Würde ich eine Rangliste der meist diskutierten Normen der vergangenen Jahre aufstellen, so wären die beiden ersten Plätze schnell vergeben: Einerseits die VDE 0100-420 und andererseits die DIN 18014. In beiden Fällen spielen auch Begrifflichkeiten eine Rolle. So hat in dem einen Fall der für die Fehlerlichtbogen-Schutzeinrichtung (AFDD) nach VDE 0665-10 umgangssprachlich – und eingangs wohl auch aus Marketing-
Gesichtspunkten – eingeführte Begriff »Brandschutzschalter« dazu geführt, dass sich plötzlich auch Nicht-Elektrotechniker mit dieser Norm auseinandergesetzt haben, etwa die Fertighaushersteller.
Bei der DIN 18014 ist es ähnlich, auch wenn sich die Diskussionen hier auf unsere eigene und die Baubranche beschränken. Sie heißt mit Titel »Fundamenterder – Planung, Ausführung und Dokumentation«. Und der ist nur teilweise richtig. Die VDE 0100-540 schreibt zwar in allen neuen Gebäuden in Deutschland einen Fundamenterder nach DIN 18014 vor, der muss allerdings nicht zwingend als Fundamenterder ausgeführt sein.
Aktuell befindet sich die DIN 18014 in Überarbeitung, mit dem Entwurfstitel »Erdungsanlagen für Gebäude – Planung, Ausführung und Dokumentation«. Inhaltlich hat man u. a. auf die sich weiterentwickelnde Bautechnik reagiert. Wasserundurchlässiger Beton oder ins Erdreich eingebrachte Wärmedämmschichten führen oft zu einem so genannten »nicht-erdfühligen« Fundament mit deutlich erhöhten Erdungswiderständen – ein Fundamenterder würde die gewünschte Erderwirkung nicht erzielen. So stehen Ringerder, Tiefenerder oder Kombinationen davon gleichberechtigt neben dem Fundamenterder – letzterer darf nur noch dann errichtet werden, wenn die Erdfühligkeit des Fundaments explizit bestätig werden kann. Das bedeutet, der Fundamenterder wird zwar voraussichtlich aus dem Titel der DIN 18014 verschwinden, bleibt als technische Ausführungsvariante aber bestehen.

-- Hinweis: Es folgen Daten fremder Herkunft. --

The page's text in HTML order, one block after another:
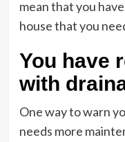
mean that you
house that you
You have
with
One way to warn
needs more
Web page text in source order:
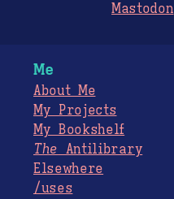
Mastodon
Me
About Me
My Projects
My Bookshelf
The Antilibrary
Elsewhere
/uses
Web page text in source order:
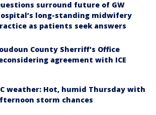
surround future of GW
long-standing midwifery
as patients seek answers
County Sherriff's Office
agreement with ICE
weather: Hot, humid Thursday with
storm chances
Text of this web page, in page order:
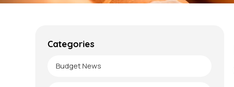
Categories
Budget News

»Wir erwarten eine Vielzahl von Einsprüchen bzw. Kommentaren zum Norm-Entwurf E DIN 18014«, sagte Burkhard Schulze anlässlich dessen Vorstellung im Rahmen der digitalen E-Fachschulung Rostock. Kommentare sind noch bis 11.3.2021 möglich. Die Argumente der Befürworter und Kritiker sind zahlreich, diese hier wiederzugeben würde den Rahmen sprengen. Eine Stimme möchte ich erwähnen, die sich – um auf den Anfang zurückzukommen – auch zum AFDD gemeldet hatte. Der Arbeitskreis Maschinen- und Elektrotechnik staatlicher und kommunaler Verwaltungen (AMEV) hatte sich kritisch zur Pflicht zum AFDD-Einbau geäußert und stattdessen eine Risiko-/Sicherheitsbewertung vorgeschlagen – die inzwischen auch Eingang in die aktuelle Fassung der VDE 0100-420 gefunden hat. Die Vorgaben der DIN 18014 hingegen hält der AMEV für »fach- und sachgerecht«. Mit dem Fundamenterder befasste sich auch unsere »de«-Expertenrunde Praxisprobleme – siehe Seite 18.
Zu hoffen bleibt, dass es am Ende zu einer Fassung kommt, die auf breite Akzeptanz in der Fachwelt stößt und die Diskussionen nur jetzt im Vorfeld geführt werden, aber nicht mehr nach Erscheinen der endgültigen Version. Denn nichts braucht der Ausführende vor Ort weniger als Diskussionen über die Sinnhaftigkeit einer technischen Sicherheitsmaßnahme.